Where have all the flowers gone?

joan-baezI’ve never seen so many walking frames at a rock concert, but it was Joan Baez’s seventy-fifth birthday tour. Kathleen was surprised to see that Baez had white hair; she also had a t-shirt saying “Nasty Woman.” It was not the only Trump allusion, in the week before the election, but Bob Dylan received more references, and got one of Baez’s trademark Dylan imitations when she sang “Don’t Think Twice.” Joan with frost

I don’t remember another concert where the artist got a standing ovation just for coming on stage, but I guess the audience were also applauding themselves and the fact they were still alive. She started with Dylan, with “Love is Just a Four-letter Word,” but the set list was by no means just a rehearsal of old hits. It was rather a neat and impressive mixture of the sixties and the more recent. I guess the oldest song (apart from the “traditional” ones such as “House of the Rising Sun”) was Woody Guthrie’s “Deportee” about the Mexican agricultural workers who were the victims of a plane crash in 1948. The NY Times didn’t give their names, only the names of the American crew. “They were just deportees.” Nothing much changes.

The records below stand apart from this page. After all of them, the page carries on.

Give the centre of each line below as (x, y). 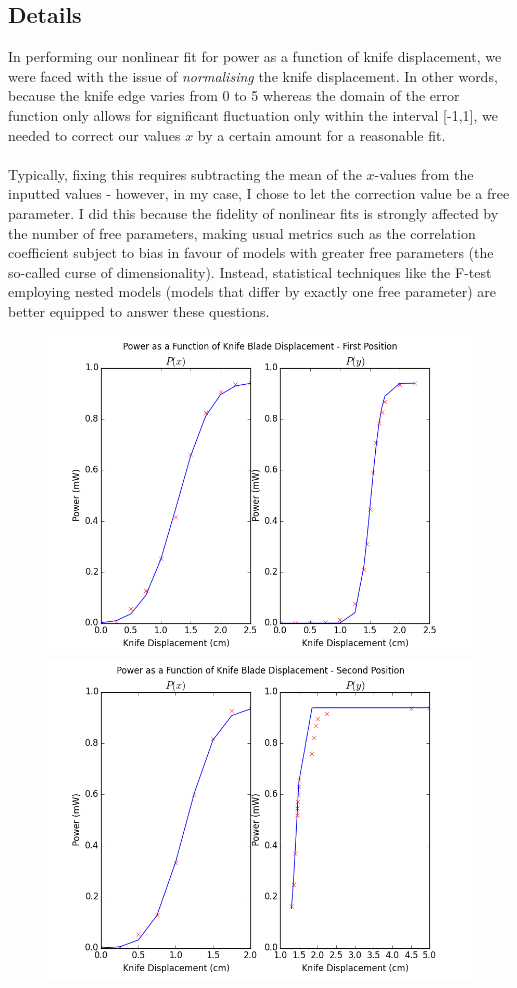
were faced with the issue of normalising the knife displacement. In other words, (253, 75)
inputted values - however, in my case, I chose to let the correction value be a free (259, 193)
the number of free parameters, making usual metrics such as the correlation (242, 232)
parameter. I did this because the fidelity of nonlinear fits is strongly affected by (253, 212)
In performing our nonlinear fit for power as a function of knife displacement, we (255, 56)
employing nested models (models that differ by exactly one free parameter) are (252, 291)
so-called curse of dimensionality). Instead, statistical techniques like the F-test (250, 271)
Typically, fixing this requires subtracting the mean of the (185, 173)
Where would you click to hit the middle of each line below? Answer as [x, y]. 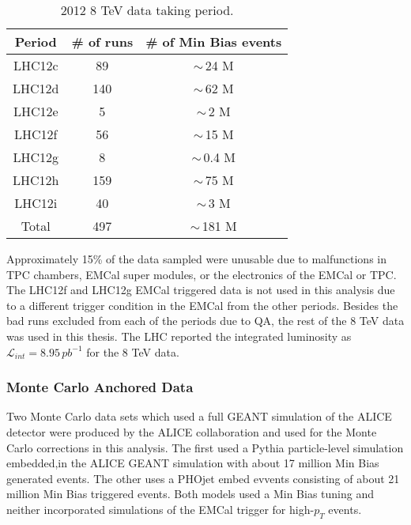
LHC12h [36, 180]
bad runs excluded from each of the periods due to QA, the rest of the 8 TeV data [205, 321]
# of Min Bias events [214, 42]
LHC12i [36, 203]
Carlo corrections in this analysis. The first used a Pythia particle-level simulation [205, 447]
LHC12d [36, 88]
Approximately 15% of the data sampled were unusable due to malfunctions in [196, 259]
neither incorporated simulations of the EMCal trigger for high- [160, 509]
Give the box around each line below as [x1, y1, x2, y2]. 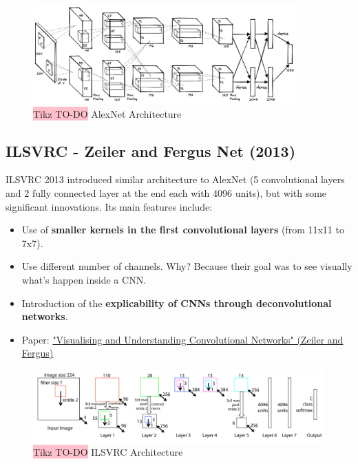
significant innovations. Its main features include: [6, 199, 213, 213]
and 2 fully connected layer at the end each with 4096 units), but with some [6, 186, 327, 200]
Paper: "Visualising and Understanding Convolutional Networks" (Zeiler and [21, 332, 344, 346]
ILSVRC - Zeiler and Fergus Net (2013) [6, 140, 296, 161]
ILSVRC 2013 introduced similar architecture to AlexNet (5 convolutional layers [6, 172, 345, 187]
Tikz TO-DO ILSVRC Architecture [33, 445, 183, 459]
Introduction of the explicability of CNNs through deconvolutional [21, 295, 332, 310]
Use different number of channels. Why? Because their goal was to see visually [21, 259, 352, 273]

You have to have a list of the people you want to see before they die. I was in time for Ray Charles, B. B. King, Etta James, Peter, Paul, and Mary, and the Beatles, but in a classical music concert I once sat next to a woman who had seen Ella Fitzgerald in that very auditorium, 300 yards from our house. My jaw dropped in jealousy. But I got the same reaction when I told a student I had seen Ella’s ex, the great bass player Ray Brown.

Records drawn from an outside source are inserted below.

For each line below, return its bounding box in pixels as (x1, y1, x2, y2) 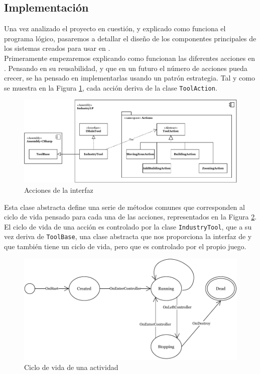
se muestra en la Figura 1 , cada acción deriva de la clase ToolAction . (4, 82, 217, 93)
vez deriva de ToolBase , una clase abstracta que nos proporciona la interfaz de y (4, 231, 252, 242)
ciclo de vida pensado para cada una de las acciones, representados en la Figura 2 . (4, 211, 257, 222)
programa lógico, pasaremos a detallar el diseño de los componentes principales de (4, 33, 256, 43)
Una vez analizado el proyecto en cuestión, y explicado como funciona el (4, 23, 226, 34)
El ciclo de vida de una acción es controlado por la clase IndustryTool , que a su (4, 221, 252, 232)
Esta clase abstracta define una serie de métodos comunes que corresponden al (4, 201, 245, 212)
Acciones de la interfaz (24, 184, 93, 195)
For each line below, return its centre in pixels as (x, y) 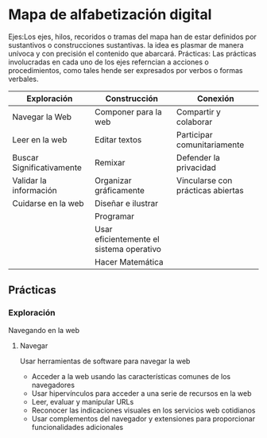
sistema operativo (128, 249)
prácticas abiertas (210, 190)
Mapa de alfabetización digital (110, 15)
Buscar (25, 157)
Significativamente (47, 167)
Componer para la (128, 111)
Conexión (216, 99)
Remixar (110, 162)
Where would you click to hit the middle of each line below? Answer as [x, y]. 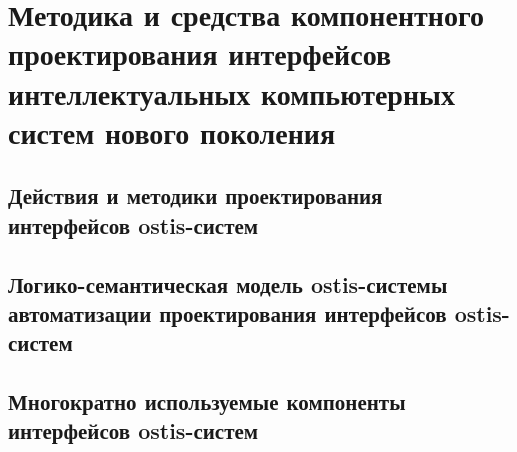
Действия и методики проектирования [195, 195]
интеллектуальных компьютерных [231, 92]
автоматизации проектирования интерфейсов [227, 312]
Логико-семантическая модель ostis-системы [228, 283]
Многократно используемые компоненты [207, 401]
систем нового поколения [172, 131]

John Lee Hooker and Milt Jackson both died just before I was about to see them, and I missed Chet Baker, and Lonnie Donegan, Dusty Springfield, and Johnny Cash. tina
 I’ve covered Dylan (also now 75), Leonard Cohen (82), Chuck Berry (90), Chris Barber (86), Bonnie Raitt (67), Van Morrison (71), Simon and Garfunkel (75 each), Willie Nelson (83), Emmylou Harris (69), the Stones (about 350 altogether), U2 (about 200), and Brian Wilson (born the same day as me). I’m watching out for Jerry Lee Lewis (81) and Tina Turner (76), just in case.